Category Descriptive Accounts

Type Archaeology Notes

Permalink http://canmore.org.uk/event/694934

NR72SW 16 72043 20445

(NR 7193 2036) Cross (NR)

OS 25" map, Argyllshire, (1906)

(NR 7204 2044) Cross (NR)

OS 25" map, (1964)

Cross, Campbeltown: the finest surviving example of late medieval carving in Kintyre is the cross that stands on an octagonal, stepped base at the Old Quay Head, Campbeltown. Formerly it stood in Main Street, outside the Town Hall, but it was taken down for safety during the Second World War and afterwards re-erected in its present position. The socket stone in which the shaft is set may be original, since it is made of the same distinctive material as the cross, but if so it has been re-cut to its present shape; the rest of the base is modern.

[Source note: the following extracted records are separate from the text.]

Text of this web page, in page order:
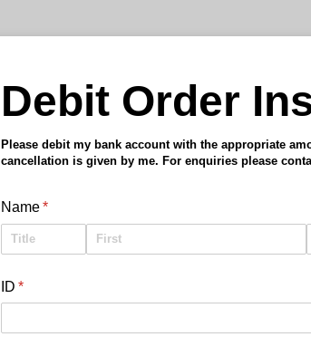
Debit Order
Please debit my bank account with the appropriate
cancellation is given by me. For enquiries please
Name *
(required)
ID *
(required)

The cross is carved out of a single block of bluish-green chlorite schist, probably from the Loch Sween area, and measures 3.30m in height, 0.46m wide by 0.13m thick at the base, and 0.34m wide by 0.10m thick at the neck. The disk-head measures 0.81m in diameter exclusive of the arms. (A full description of the sculpturing is given.) The inscription, in raised Lombardic capitals, reads: HEC EST CRVX D / OMINI YUARI M(AC)H / EACHYRNA QVO(N)D / AM RECTORIS DE /KYIKECAN ET DO/ MINI ANDREE NAT / I EIVS RECTORIS / DE KILCOMAN Q / VI HANC CRVCE(M) / FIERI FACIEBAT ("This is the cross of sir Ivor MacEachern, sometime parson of Kilkivan, and of his son, Sir Andrew, parson of Kilchoman, who caused it to be made"). The place-name 'Kylkecan' is not known, and it seems probable that Kylkevan (Kilkivan) near Machrihanish, was intended: the sculptor could easily have carved a C in mistake for a V, since the Lombardic forms of these two letters are not dissimilar. If this is so, the cross presumably stood originally within or close to the grave-yard at Kilkivan (NR62SE 9) and was removed to Campbeltown, and adapted to serve as a market cross, some time after the foundation of the burgh in 1609. The cross probably dates to about 1380 (and not 1500 as has been previously suggested).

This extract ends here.